Three days before Hurricane Ike, Browning assigned 60 deputies to touch base with every local fire chief and preparedness director in what they anticipated would be the affected parishes.


“We did it for three reasons: first, to establish a line of communication; second, re-remind them of the process to request state assets, and third, to let them know we were going to be there before, during and after the storm to check on them,” he said. “It built the confidence that if they needed state assistance, they knew somebody was carrying the responsibility for the fire service to get what they needed.”


Based on input from those departments, the state fire marshal‘s office determined it needed 450 firefighters — 200 firefighters to backfill the big cities and the remaining to support volunteer and combination departments.
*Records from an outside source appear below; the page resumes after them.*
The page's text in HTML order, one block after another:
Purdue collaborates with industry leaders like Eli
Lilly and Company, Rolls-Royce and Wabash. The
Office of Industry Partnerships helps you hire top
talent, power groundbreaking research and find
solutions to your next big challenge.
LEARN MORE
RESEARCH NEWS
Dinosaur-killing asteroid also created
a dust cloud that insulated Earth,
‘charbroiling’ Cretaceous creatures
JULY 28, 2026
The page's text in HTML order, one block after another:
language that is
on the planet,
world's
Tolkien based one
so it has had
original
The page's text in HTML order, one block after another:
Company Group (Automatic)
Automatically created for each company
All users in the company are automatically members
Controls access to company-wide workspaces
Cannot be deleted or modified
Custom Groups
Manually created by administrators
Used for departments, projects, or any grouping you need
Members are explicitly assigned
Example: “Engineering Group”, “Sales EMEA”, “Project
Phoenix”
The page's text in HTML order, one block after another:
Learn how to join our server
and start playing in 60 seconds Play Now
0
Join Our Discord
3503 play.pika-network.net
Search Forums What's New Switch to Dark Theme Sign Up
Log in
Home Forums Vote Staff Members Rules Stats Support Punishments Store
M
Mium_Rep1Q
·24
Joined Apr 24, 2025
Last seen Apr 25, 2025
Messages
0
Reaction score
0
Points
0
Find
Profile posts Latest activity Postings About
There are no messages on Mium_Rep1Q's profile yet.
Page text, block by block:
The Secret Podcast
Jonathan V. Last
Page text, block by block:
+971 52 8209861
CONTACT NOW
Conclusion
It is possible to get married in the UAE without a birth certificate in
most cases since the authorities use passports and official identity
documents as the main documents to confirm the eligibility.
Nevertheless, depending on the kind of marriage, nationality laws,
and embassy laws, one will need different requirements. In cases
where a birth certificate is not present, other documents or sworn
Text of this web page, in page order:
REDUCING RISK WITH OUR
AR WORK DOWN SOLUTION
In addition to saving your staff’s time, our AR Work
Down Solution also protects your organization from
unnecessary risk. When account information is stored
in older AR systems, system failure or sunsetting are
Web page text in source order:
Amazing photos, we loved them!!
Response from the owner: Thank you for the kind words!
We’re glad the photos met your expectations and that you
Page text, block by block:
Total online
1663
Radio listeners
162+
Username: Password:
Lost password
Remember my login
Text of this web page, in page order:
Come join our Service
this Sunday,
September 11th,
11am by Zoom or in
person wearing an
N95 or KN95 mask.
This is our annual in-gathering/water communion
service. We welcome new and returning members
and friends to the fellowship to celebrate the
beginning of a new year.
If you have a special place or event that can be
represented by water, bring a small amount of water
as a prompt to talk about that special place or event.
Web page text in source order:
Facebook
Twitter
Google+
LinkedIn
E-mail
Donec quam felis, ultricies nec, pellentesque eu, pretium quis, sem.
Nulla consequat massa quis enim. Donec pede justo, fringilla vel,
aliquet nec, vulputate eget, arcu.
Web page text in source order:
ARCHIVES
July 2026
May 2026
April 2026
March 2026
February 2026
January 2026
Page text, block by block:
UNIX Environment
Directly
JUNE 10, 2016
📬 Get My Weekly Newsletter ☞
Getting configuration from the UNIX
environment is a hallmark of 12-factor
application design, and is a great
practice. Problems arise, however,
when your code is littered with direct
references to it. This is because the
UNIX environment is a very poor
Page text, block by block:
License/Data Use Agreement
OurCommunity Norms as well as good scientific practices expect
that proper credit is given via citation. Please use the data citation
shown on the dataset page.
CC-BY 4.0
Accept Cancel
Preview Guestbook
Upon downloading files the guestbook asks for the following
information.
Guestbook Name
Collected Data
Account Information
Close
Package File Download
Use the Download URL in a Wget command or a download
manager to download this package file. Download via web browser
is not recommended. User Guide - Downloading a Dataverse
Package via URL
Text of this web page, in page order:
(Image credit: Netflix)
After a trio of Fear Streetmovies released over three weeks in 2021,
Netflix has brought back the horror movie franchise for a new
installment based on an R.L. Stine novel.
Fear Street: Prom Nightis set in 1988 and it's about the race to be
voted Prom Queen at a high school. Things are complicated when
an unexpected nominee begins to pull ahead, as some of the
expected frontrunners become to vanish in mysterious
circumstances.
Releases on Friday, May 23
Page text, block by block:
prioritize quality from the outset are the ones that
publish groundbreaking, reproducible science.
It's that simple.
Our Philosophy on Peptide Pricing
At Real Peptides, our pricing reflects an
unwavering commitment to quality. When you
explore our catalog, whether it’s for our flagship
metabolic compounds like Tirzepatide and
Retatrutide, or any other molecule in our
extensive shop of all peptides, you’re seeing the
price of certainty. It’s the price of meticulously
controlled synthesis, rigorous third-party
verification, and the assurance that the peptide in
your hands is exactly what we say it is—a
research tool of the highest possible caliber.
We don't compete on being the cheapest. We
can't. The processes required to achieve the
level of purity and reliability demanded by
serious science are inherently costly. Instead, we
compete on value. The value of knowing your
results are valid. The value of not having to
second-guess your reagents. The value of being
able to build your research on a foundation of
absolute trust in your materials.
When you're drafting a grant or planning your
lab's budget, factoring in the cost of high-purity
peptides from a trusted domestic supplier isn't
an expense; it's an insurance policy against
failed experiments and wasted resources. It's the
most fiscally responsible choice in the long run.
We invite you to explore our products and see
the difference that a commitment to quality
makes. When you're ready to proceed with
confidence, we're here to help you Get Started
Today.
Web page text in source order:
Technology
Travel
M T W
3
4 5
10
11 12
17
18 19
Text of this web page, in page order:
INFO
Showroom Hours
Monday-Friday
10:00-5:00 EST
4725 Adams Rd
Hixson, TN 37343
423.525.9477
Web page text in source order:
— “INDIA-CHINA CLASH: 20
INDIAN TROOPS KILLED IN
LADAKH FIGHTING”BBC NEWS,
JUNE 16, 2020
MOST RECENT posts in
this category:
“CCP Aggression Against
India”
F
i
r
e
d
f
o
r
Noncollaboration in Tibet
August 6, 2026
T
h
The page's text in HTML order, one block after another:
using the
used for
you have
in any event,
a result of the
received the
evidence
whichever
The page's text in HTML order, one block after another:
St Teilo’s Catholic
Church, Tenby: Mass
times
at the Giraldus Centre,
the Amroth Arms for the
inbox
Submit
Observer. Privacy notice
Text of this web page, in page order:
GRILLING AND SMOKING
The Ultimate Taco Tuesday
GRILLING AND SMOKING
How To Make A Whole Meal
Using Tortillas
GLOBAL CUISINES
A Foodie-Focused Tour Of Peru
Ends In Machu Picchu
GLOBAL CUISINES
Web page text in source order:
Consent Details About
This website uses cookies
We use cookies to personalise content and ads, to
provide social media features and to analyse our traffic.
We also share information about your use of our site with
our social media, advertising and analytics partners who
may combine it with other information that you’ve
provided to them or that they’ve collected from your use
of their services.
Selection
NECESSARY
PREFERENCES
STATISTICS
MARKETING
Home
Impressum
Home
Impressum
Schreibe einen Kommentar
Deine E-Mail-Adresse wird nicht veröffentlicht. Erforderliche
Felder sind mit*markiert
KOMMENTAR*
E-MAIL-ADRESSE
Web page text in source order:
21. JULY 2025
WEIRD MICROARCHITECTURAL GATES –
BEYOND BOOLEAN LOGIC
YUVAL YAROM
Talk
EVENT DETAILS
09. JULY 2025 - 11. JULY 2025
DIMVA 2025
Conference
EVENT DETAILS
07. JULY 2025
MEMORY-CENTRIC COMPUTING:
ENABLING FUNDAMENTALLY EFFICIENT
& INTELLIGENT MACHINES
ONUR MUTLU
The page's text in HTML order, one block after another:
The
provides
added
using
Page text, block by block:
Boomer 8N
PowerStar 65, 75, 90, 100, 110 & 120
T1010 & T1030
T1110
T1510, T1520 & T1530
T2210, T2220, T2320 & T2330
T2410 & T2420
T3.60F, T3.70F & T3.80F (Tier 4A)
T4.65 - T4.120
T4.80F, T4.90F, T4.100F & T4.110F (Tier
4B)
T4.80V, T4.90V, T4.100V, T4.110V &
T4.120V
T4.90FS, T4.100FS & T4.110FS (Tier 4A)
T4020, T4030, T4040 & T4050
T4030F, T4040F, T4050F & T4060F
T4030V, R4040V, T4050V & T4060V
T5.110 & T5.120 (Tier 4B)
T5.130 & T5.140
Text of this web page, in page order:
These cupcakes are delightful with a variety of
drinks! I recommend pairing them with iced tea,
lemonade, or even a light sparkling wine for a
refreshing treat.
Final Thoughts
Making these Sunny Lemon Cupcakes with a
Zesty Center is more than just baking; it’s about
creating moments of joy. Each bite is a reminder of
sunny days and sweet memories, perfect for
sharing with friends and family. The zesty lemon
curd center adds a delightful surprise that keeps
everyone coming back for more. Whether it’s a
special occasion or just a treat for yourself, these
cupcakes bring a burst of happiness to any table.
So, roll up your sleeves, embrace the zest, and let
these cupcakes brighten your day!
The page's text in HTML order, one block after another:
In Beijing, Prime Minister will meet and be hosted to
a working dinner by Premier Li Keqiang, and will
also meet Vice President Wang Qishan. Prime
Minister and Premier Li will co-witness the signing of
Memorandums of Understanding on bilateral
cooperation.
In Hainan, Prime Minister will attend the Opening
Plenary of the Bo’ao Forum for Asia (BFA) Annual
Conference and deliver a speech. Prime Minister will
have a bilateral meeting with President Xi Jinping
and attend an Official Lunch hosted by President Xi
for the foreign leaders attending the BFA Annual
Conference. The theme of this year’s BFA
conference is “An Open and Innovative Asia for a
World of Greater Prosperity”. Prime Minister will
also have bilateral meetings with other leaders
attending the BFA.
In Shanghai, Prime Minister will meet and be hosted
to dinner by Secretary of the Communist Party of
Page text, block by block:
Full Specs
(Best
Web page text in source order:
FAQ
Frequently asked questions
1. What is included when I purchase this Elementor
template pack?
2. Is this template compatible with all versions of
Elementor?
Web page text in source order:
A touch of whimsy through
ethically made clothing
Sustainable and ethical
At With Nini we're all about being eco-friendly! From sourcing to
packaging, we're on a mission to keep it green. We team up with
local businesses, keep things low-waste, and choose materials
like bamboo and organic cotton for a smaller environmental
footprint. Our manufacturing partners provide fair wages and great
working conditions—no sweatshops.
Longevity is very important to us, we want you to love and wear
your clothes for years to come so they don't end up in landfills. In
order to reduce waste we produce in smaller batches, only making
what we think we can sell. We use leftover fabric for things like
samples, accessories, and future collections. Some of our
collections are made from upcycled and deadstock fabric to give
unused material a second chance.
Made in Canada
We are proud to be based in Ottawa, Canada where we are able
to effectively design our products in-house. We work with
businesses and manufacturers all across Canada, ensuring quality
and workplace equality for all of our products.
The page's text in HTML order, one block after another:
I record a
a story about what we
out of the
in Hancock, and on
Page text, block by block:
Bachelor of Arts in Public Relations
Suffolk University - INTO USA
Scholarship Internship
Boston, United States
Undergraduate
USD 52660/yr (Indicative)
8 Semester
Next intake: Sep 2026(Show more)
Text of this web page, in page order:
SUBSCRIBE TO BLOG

Browning advised fire departments to move their equipment from low-lying areas. “I think we maybe lost only one or two pieces of apparatus, mainly because of response,” he said.


Browning sent an Emergency Management Assistance Compact request for an incident management team from New York City. In addition, 200 New York firefighters and 260 Illinois task force members with equipment responded.


“We deployed about 80% of those firefighters within a day and a half of their arrival,” Browning said. “There wasn‘t a single request that we didn‘t fill with in-state or out-of-state firefighters within hours of request.”


Browning also committed to improving the care and feeding of incoming response units. As with any disaster, blocked roads, downed power lines and flooding prevented food and water from reaching some of the incoming response teams. While the incoming units are prepared to self-sustain for 72 hours, time spent for re-assignments and deployment holds can eat through their provisions quickly.


Browning gave a lot of credit to the local fire chiefs that communicated with the fire marshal‘s emergency operations center.


“Fire chiefs know what they need to do,” he said. “What fire chiefs need is someone on the state level who can give them the resources when they need them and as quickly as they can and that‘s exactly what this fire marshal‘s office has done.”